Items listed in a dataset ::
==*==
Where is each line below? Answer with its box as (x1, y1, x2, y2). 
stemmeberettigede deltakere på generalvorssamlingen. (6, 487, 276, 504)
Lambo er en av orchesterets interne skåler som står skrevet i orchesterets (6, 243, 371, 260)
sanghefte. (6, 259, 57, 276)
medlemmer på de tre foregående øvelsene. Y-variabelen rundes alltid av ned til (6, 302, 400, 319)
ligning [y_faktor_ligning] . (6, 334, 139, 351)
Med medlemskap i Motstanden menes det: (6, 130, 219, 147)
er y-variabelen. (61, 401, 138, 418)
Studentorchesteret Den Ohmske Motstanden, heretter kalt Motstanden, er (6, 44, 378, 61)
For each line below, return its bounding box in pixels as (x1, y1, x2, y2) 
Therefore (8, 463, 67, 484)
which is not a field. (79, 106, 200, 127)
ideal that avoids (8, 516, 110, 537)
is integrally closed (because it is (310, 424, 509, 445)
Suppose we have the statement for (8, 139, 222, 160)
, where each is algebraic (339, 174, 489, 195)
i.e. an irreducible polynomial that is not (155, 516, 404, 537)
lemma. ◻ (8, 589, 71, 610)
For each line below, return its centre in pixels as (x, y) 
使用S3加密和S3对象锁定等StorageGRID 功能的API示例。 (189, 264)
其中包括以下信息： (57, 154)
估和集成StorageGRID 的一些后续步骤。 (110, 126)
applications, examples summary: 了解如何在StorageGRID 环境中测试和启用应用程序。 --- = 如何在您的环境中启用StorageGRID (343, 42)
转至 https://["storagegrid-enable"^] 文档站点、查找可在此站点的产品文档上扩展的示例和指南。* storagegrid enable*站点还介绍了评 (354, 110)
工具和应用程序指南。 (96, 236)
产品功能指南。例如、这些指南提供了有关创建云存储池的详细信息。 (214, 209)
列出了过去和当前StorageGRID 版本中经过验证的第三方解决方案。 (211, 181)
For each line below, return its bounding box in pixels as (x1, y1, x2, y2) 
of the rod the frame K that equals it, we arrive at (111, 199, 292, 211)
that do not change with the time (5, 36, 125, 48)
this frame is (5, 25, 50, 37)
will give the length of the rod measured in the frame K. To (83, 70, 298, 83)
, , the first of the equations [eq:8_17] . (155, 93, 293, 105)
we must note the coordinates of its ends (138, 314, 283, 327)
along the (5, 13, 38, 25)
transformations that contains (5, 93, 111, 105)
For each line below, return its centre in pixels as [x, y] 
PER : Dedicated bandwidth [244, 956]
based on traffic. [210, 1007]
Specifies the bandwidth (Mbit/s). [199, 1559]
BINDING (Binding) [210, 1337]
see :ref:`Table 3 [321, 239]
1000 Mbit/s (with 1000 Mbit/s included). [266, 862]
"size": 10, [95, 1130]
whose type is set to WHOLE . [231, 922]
==*==
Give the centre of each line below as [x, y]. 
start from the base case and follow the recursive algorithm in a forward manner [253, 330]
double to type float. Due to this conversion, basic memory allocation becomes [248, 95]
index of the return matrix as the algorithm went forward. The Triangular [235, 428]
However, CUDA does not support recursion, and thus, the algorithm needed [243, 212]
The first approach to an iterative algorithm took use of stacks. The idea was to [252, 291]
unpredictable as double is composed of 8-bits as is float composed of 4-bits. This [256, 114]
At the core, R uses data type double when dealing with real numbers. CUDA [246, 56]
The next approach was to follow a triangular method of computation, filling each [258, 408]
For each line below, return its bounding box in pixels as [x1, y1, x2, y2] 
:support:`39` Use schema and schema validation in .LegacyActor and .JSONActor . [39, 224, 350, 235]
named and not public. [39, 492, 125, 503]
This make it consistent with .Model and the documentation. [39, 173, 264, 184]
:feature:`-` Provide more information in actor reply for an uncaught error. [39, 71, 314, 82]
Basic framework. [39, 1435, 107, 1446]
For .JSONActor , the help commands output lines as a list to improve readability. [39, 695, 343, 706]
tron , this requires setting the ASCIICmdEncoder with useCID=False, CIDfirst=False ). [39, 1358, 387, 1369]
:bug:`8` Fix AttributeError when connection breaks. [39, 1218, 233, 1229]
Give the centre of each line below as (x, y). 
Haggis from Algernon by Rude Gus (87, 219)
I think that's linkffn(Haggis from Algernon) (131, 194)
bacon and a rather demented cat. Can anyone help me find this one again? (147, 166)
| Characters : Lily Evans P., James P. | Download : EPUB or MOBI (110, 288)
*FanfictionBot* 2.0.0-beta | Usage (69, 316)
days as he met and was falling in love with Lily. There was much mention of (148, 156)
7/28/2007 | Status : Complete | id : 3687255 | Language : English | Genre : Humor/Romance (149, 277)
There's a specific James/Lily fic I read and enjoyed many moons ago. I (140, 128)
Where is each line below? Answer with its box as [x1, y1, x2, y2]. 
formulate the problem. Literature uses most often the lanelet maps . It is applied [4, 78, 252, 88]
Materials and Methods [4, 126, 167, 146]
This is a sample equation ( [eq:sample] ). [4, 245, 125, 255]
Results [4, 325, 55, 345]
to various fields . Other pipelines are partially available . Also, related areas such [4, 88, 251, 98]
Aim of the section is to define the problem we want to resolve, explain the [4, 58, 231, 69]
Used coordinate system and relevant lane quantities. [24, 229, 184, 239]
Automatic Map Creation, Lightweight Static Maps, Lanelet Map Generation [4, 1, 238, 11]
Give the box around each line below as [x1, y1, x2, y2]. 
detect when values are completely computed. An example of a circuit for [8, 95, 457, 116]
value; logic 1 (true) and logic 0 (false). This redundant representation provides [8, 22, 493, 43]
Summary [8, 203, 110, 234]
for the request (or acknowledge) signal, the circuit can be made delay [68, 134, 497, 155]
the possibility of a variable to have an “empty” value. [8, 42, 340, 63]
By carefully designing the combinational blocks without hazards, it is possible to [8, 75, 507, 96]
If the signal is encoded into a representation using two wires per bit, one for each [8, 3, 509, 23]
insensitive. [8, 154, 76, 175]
==*==
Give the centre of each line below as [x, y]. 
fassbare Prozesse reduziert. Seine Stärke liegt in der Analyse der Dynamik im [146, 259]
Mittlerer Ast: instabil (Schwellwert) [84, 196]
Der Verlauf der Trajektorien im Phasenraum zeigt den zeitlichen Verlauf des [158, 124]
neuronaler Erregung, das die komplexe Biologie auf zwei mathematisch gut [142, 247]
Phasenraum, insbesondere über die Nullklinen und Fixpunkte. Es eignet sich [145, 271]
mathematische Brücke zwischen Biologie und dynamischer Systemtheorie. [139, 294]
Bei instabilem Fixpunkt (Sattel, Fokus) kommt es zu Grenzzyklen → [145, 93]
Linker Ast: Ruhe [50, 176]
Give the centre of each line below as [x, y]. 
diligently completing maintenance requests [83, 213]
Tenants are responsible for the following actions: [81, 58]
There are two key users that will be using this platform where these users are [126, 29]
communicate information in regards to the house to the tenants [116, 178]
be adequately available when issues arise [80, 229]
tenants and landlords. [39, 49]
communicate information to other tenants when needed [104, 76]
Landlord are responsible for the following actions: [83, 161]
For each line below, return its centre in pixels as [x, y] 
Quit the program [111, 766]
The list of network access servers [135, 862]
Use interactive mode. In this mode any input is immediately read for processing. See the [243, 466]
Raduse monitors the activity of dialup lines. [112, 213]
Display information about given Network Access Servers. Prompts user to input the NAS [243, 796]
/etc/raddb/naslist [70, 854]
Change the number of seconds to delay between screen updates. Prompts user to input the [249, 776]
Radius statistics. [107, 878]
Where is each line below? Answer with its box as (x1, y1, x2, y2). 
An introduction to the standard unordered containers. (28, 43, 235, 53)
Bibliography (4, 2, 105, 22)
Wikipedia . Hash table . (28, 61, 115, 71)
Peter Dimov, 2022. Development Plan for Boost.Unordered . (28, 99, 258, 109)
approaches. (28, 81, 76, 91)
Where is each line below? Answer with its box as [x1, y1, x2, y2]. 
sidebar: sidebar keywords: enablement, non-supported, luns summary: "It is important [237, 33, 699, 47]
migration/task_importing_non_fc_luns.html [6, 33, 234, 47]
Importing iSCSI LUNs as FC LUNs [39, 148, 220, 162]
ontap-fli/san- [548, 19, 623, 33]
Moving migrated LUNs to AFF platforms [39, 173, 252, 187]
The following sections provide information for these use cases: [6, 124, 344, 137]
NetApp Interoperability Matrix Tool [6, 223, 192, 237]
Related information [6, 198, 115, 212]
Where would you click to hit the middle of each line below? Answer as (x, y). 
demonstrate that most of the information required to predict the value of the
==*==
The answer must be a single number: how many lines of the data include the string "representation".

RESULT OF THE TASK :: 2